It's technically from the '90s but anyone who grew up in the '80s will hear the influence of Pat Benetar, Bonnie Tyler, and Belinda Carlisle. It's actually a generic ballad with a substandard verse, but with an anthemic chorus like this and a gorgeous vocalist you can leave the verse alone. This has elements of Cher too, Wilson Phillips, Peter Cetera, Nelson, Heart: all the big heavily produced rock hits of that time, but the problem is that in 1991, the pretty pop bubble had burst and the next generation had started to eat up a less polished/produced type of music coming from the North West Coast. Belinda Carlisle survived the decade transition with some dignity as did The Rolling Stones and REM and Whitney Houston and Dire Straits, but there was a four year period, 1989-1992 when the most over produced power ballads were being thrown on the radio. It was like an Arms Race between international music studios each trying to produce the most epic song and it destroyed all hope for realistic bands like Culture Club and REO Speedwagon, and The Cars, whose singles suddenly sounded dated. It was like a new Berlin Wall of music had been constructed and all low budget acts such as Tracy Chapman and Cyndi Lauper would not be allowed to cross, but this wall only lasted long enough to cull some of the fading acts like Def Leppard and flavor of the months like Debbie Gibson. 

The epic song has a few characteristics but the one I want to point out is the key change at the last chorus, sometimes called a "truck driver key change" because it musically evokes the action when a big stunt truck is going up a steep hill in order to plunge off a cliff dramatically and is losing speed and the driver must downshift or stall. See? Songs are meant to end with the listener flying off a cliff, not simply limping up to the edge and tumbling down the jagged side to the next song and this modulation gives them the extra RPMs to get you airborne. In Roxette's case the verse is in D minor. The chorus is in the relative Major F. It's a modulation, no doubt, but the notes don't change, just the tonic focus. That's why it sounds epic...sad to triumphant...minor to major with the same key signature. But the really epic key change is when there is a "pianissimo" chorus in F at 2:30 followed by several choruses when the key changes from F up a whole step to G at 2:43. This is what producers do when they frivolously want to change a song length from 3:00 to 4:00 and also to get the listener off. And it works... for a while.

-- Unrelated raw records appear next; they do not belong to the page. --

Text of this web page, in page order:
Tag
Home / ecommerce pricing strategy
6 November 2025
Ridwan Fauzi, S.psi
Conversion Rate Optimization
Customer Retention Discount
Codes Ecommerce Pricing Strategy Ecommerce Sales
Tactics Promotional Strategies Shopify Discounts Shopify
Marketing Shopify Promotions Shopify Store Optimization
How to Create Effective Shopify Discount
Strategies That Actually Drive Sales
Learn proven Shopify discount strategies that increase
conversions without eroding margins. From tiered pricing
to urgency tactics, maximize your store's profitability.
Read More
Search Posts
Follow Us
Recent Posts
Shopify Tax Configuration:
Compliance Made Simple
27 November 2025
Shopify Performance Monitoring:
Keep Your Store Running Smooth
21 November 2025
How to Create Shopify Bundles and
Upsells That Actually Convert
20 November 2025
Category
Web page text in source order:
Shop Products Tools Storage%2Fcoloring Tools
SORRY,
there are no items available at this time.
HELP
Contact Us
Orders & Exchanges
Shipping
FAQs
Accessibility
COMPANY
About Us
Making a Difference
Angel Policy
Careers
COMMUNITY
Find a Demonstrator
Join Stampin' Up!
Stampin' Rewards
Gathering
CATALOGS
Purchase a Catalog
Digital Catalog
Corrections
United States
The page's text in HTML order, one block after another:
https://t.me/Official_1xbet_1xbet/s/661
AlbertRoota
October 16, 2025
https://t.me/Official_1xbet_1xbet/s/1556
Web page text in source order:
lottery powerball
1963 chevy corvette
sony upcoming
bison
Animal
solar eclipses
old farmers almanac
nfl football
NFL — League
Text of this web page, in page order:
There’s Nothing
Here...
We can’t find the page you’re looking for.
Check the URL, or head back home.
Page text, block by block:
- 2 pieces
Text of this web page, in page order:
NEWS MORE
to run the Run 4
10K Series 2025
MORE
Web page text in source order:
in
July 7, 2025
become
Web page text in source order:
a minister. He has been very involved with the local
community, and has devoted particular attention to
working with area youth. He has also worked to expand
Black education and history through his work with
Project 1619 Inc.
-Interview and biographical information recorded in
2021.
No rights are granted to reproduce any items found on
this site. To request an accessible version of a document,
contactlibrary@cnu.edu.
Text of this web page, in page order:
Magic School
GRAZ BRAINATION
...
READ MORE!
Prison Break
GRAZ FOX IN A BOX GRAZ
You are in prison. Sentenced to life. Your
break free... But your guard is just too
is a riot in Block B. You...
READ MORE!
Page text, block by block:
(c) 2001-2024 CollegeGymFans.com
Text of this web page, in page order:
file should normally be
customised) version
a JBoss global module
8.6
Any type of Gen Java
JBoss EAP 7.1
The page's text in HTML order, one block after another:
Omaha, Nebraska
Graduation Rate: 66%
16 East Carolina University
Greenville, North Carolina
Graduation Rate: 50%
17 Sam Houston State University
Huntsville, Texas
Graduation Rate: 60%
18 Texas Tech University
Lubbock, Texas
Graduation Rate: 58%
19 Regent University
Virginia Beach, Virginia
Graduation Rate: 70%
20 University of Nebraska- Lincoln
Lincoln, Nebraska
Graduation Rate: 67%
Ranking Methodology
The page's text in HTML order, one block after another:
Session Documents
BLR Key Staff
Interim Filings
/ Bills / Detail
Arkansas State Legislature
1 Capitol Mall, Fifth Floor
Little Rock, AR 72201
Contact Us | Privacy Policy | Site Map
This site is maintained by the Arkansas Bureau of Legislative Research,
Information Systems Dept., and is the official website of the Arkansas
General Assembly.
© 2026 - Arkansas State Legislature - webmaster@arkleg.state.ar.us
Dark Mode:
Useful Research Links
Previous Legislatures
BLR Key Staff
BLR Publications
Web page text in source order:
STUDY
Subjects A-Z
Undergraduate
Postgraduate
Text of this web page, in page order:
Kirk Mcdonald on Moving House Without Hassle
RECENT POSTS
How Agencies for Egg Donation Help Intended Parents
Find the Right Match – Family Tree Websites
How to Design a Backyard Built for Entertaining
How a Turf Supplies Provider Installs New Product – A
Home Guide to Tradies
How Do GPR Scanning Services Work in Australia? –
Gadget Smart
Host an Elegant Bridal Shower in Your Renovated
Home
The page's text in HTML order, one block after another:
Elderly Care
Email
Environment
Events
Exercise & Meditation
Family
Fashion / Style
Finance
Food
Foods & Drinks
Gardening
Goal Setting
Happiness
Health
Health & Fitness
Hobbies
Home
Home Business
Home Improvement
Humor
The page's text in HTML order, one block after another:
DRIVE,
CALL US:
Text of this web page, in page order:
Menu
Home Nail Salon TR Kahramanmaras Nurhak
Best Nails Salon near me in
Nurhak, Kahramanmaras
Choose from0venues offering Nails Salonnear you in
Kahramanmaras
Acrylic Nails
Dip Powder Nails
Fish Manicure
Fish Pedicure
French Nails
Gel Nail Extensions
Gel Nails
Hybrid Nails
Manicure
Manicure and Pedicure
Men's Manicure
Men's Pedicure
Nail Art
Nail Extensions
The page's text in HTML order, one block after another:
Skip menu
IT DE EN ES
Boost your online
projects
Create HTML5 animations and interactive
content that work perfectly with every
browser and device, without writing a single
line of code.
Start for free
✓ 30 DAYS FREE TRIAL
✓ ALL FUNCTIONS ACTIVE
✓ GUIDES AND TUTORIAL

It was the last gasp of the '80s between the fading of Milli Vanilli and the rise of Pearl Jam and Nirvana, this strange mini-era of huge ballads that only Jim Steinman had ever attempted before. Now lesser writers were trying their hand and basically creating skin deep anthems that would have no lasting appeal or any kind of art to the language. Very 10th grade lyrics. When you listen to them you think, "Hey, good song." Well, the second time you listen to it you don't hear anything new. The third time you listen to it you skip to the next song about half way through. That's the difference. Bat Out of Hell has songs that are not skin deep. Steinman and Meatloaf sort of approached it like the genre itself was skin deep, but they we're going to be ridiculously emotional and serious about it. Nelson approached it with a casual brilliance esthetic, but the big difference is creativity. Mr. Big had one of the greatest guitar players of all time with Paul Gilbert, strong voices, pretty chins, nice hair, and they managed to compose a single rock anthem that is super catchy, but is forever trapped in 1991. Bat Out of Hell is pretty much timeless because the creativity was very high and the authenticity was also very high. The songs aren't quite as "catchy" but that's the sacrifice of the Steinman anthem. It's also why a singer like Otis Redding can not be eclipsed by a Michael Buble singing Otis Redding songs; the authenticity for Buble is derivative even though his talent is approximately equivalent. I mean, if something like sex appeal or charisma could be taught then wouldn't Marylin Monroe and Vivien Leigh be long forgotten? I think the elite cultural icons started out with supernatural gifts that they developed until they personify Soul or Sex for the rest of us mortals.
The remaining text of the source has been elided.